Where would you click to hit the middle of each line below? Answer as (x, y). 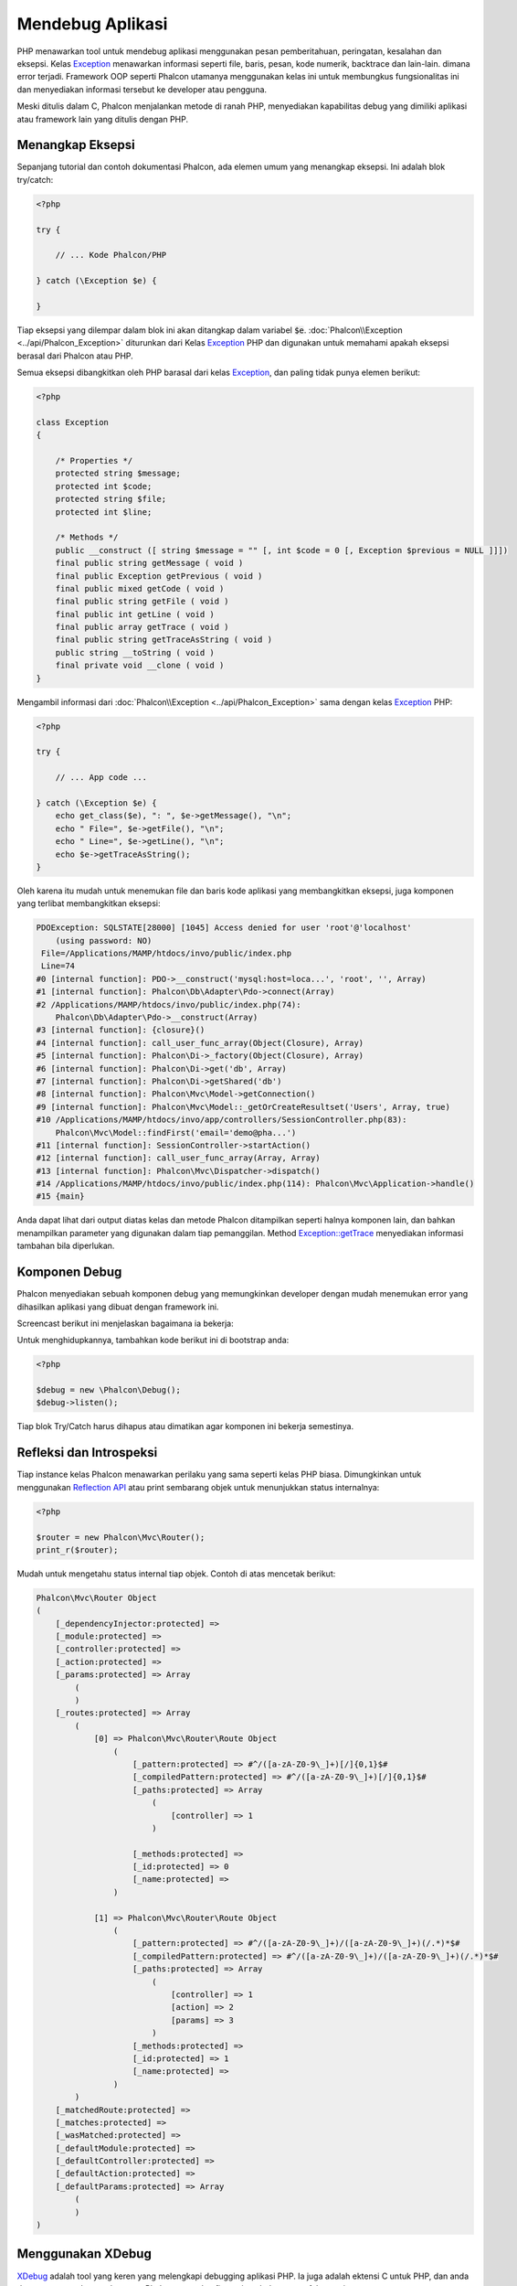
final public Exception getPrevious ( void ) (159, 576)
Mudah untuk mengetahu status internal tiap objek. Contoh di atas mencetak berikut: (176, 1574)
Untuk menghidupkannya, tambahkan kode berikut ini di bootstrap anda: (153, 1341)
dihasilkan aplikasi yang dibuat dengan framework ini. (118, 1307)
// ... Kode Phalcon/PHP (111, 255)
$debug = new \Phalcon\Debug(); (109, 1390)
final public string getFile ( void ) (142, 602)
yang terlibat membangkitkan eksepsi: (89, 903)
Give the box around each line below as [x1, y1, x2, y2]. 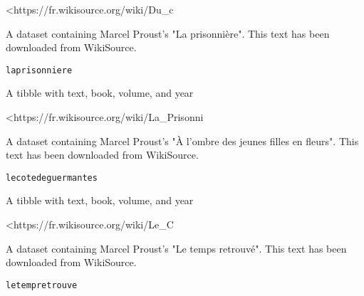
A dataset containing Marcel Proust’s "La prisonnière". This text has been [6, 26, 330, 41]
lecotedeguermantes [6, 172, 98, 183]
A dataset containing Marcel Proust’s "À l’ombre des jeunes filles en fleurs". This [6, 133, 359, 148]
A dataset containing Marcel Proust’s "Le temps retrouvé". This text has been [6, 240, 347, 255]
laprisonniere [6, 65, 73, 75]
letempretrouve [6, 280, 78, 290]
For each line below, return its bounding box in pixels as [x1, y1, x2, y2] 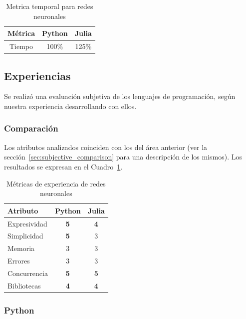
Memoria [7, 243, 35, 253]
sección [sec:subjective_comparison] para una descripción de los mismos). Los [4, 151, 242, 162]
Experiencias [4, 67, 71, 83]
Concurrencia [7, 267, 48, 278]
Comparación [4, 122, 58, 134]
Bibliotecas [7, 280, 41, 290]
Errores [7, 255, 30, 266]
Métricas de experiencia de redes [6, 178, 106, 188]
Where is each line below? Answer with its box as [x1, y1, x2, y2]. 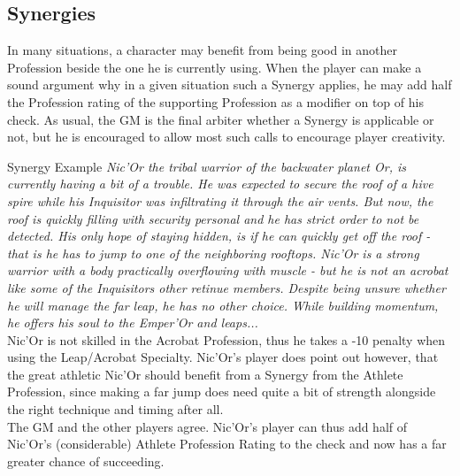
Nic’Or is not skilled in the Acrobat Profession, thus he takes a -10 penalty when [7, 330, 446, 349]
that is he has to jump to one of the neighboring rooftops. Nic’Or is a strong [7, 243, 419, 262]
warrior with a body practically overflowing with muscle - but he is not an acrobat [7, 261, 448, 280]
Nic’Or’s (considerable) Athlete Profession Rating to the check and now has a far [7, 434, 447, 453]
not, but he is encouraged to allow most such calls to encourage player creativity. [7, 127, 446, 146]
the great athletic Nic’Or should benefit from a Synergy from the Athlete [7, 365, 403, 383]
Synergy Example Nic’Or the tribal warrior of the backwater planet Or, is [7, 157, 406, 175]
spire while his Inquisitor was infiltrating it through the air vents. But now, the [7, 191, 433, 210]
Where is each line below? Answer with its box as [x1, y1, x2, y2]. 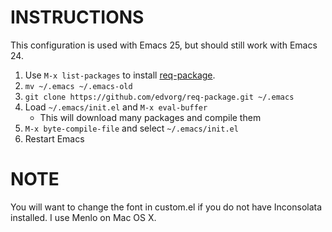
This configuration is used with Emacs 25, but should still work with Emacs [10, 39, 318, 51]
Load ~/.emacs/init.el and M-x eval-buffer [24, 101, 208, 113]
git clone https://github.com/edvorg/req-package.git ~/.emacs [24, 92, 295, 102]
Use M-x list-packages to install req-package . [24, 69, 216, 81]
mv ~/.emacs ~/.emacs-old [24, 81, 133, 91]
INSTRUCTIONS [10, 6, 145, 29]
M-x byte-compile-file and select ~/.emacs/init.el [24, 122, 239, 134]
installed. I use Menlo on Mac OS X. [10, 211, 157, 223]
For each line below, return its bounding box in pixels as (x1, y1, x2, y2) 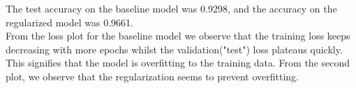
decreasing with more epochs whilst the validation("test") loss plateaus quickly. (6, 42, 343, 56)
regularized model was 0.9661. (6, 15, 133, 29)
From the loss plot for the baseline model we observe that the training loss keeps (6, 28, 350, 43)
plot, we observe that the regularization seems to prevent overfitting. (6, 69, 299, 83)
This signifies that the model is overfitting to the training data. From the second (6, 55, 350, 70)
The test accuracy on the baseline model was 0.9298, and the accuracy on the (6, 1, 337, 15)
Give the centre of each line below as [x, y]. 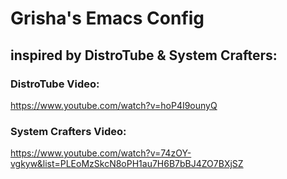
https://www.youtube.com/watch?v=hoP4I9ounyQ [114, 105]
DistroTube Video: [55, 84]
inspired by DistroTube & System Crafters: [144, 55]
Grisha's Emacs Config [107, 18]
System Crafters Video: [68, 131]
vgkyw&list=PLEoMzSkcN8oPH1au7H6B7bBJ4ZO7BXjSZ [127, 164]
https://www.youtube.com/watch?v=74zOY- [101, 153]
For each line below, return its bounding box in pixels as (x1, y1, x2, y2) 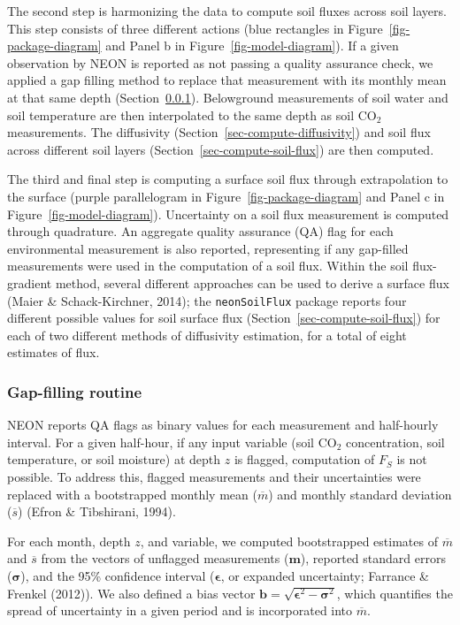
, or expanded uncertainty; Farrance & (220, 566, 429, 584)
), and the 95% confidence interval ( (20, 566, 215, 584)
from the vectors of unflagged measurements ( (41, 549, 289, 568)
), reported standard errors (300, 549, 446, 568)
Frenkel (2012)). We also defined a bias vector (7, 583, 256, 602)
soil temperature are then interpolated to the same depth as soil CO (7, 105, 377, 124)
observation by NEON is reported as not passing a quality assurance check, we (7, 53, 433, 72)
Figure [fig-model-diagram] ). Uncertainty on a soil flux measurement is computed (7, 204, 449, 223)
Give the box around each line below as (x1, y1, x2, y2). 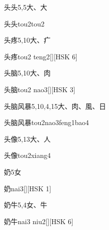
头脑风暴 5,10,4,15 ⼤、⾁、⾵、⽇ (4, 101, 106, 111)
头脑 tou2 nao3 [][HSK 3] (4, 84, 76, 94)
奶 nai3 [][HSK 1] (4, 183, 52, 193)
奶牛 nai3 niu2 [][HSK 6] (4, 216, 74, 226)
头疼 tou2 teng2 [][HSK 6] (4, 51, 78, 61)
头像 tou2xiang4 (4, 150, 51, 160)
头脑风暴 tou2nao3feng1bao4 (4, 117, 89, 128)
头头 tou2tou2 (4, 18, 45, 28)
_____
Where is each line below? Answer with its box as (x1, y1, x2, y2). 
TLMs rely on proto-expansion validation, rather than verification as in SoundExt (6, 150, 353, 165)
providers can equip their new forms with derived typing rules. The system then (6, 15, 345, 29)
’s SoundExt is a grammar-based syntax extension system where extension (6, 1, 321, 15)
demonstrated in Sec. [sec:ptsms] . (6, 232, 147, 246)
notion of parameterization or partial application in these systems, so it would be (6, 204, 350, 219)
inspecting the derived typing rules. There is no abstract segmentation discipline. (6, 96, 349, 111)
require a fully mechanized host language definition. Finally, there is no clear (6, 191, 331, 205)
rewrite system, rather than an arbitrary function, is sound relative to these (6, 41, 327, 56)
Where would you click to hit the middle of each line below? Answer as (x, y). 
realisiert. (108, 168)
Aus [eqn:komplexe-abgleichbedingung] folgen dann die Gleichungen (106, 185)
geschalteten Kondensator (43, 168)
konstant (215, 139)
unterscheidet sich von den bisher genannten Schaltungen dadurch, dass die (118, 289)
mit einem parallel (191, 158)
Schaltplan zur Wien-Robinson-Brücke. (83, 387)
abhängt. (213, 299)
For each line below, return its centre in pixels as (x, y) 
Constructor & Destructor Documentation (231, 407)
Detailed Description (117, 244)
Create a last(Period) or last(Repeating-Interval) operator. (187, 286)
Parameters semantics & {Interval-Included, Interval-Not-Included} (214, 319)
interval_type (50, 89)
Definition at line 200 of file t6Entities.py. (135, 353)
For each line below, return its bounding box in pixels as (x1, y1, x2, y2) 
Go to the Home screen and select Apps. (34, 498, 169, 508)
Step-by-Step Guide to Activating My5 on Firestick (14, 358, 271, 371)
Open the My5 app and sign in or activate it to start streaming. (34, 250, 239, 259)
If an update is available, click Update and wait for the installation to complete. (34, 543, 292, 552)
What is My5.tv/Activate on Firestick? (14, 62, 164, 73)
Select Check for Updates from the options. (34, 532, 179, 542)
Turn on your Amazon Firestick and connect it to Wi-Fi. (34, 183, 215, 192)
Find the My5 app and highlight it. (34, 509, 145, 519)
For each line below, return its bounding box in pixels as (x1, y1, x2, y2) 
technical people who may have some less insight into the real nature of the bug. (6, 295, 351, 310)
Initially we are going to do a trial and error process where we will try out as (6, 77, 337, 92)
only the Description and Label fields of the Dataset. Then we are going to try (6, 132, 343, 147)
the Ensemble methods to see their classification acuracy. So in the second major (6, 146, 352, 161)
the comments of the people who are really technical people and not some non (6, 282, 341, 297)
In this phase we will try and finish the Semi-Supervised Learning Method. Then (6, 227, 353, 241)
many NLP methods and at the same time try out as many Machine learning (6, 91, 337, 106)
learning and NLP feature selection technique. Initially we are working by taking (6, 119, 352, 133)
_____
**WHAT NEEDS TO BE DONE:**
Transcribe, word for word, the lines of the listing above from the one that contains "Concurrencia [7, 267, 48, 278]" through the one that contains "This signifies that", keeping both ends and dropping the pictures.

**TASK SOLUTION:**
Concurrencia [7, 267, 48, 278]
Comparación [4, 122, 58, 134]
Bibliotecas [7, 280, 41, 290]
Errores [7, 255, 30, 266]
Métricas de experiencia de redes [6, 178, 106, 188]
Where is each line below? Answer with its box as [x1, y1, x2, y2]. 
Nic’Or is not skilled in the Acrobat Profession, thus he takes a -10 penalty when [7, 330, 446, 349]
that is he has to jump to one of the neighboring rooftops. Nic’Or is a strong [7, 243, 419, 262]
warrior with a body practically overflowing with muscle - but he is not an acrobat [7, 261, 448, 280]
Nic’Or’s (considerable) Athlete Profession Rating to the check and now has a far [7, 434, 447, 453]
not, but he is encouraged to allow most such calls to encourage player creativity. [7, 127, 446, 146]
the great athletic Nic’Or should benefit from a Synergy from the Athlete [7, 365, 403, 383]
Synergy Example Nic’Or the tribal warrior of the backwater planet Or, is [7, 157, 406, 175]
spire while his Inquisitor was infiltrating it through the air vents. But now, the [7, 191, 433, 210]
Where is each line below? Answer with its box as [x1, y1, x2, y2]. 
This configuration is used with Emacs 25, but should still work with Emacs [10, 39, 318, 51]
Load ~/.emacs/init.el and M-x eval-buffer [24, 101, 208, 113]
git clone https://github.com/edvorg/req-package.git ~/.emacs [24, 92, 295, 102]
Use M-x list-packages to install req-package . [24, 69, 216, 81]
mv ~/.emacs ~/.emacs-old [24, 81, 133, 91]
INSTRUCTIONS [10, 6, 145, 29]
M-x byte-compile-file and select ~/.emacs/init.el [24, 122, 239, 134]
installed. I use Menlo on Mac OS X. [10, 211, 157, 223]
For each line below, return its bounding box in pixels as (x1, y1, x2, y2) 
decreasing with more epochs whilst the validation("test") loss plateaus quickly. (6, 42, 343, 56)
regularized model was 0.9661. (6, 15, 133, 29)
From the loss plot for the baseline model we observe that the training loss keeps (6, 28, 350, 43)
plot, we observe that the regularization seems to prevent overfitting. (6, 69, 299, 83)
This signifies that the model is overfitting to the training data. From the second (6, 55, 350, 70)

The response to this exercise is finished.